═════ Input for this task

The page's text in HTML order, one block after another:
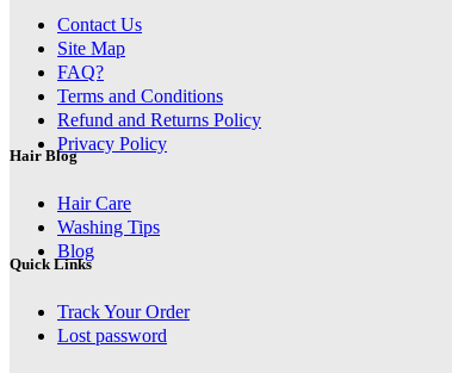
Contact Us
Site Map
FAQ?
Terms and Conditions
Refund and Returns Policy
Privacy Policy
Hair Blog
Hair Care
Washing Tips
Blog
Quick Links
Track Your Order
Lost password

══════════

The records above are to be repeated word for word, with the pictures omitted.

▶ Answer section
The page's text in HTML order, one block after another:
Contact Us
Site Map
FAQ?
Terms and Conditions
Refund and Returns Policy
Privacy Policy
Hair Blog
Hair Care
Washing Tips
Blog
Quick Links
Track Your Order
Lost password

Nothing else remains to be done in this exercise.